Очень правдиво и реалистично! Можно сказать — социальный срез или «герой нашего времени». Когда хочется описывать таких «героев», значит накопилось! Значит их уже много и это рядовое явление. В каком же мы обществе живем? Закрытые, закомплексованные, малообразованные, ничего не понимающие и не желающие разбираться! Главный лозунг: «Не учите меня жить…» Нас долго делали такими и вот мы уже готовы сознаться-мы, в массе своей, «Дыдловичи». Ну, а можно ли это изменить? Или интеллигенция уже свое дело сделала? Обличительные рассказы написали, оскорбительные билборты развесили… Мы, дескать все понимаем, мы не такие, но вот остальные… А за рассказ, спасибо!
А что вы так на интеллигенцию напираете. Обличительными рассказами и билбордами с быдлом перед носом как красной тряпкой перед быком размахиваете. Кто такой интеллигент?. И тут не надо пояснений из Википедии — вопрос не в этом. А себя кем считаете в социальном аспекте? Зачем призывать к разобщению и раскачивать и без того сложную ситуацию.
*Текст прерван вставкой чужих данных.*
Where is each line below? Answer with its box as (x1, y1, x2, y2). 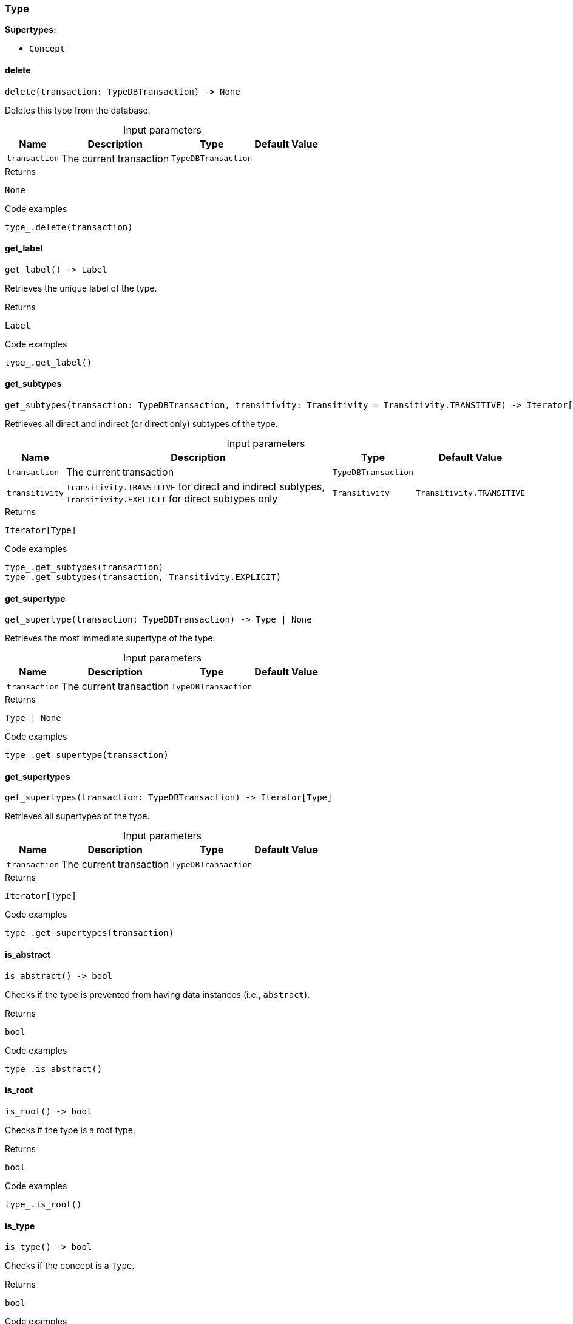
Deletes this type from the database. (5, 104, 151, 115)
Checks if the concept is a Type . (5, 1260, 135, 1271)
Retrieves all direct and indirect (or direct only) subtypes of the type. (5, 418, 278, 429)
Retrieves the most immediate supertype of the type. (5, 633, 215, 644)
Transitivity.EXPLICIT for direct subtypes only (66, 493, 278, 505)
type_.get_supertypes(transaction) (5, 928, 174, 938)
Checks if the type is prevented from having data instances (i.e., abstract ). (5, 989, 310, 1000)
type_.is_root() (5, 1199, 82, 1209)

А Машу Михалыч отпустил таки…
А че? Нормальный мужик. Машку пожурил, но отпустил — не отнял у нее надежду на будущее. Значит увидел в ней что-то светлое (и не надо здесь похабных ухмылок)….А может почувствовал в себе силы наставить ее на путь истинный, и увидел в этом свое предназначение. Для чего-то же он пришел в этот мир….
К сведению автора: П.П.Гулак-Артемовский — малоизвестный украинский писатель,а его племянник С.С.Гулак-Артемовский — известный композитор,автор оперы «Запорожец за Дунаем». Так что герой рассказа,молодой учитель литературы,делает две ошибки,думая,что знаменитый Гулак-Артемовский — это писатель и что родился он в Артёмовске.
Тарас Иванов, Вы очень хорошо пишете. Пишите, пишите ещё Просим на бис !
А если серьёзно, то очень было бы интересно прочесть рассказ в вашем исполнении на тему: школа, к примеру, 2030 г. Ведь то, что Вы нарисовали- понятно-гротеск, так лаконично и остро, говорит о вашем знании темы изнутри и не может не вызывать тревогу за наше Всё, которое пока ест манную кашу. Может, вообще пора задумываться о «семейных учителях», изучать ситуацию на рынке частного репетиторства…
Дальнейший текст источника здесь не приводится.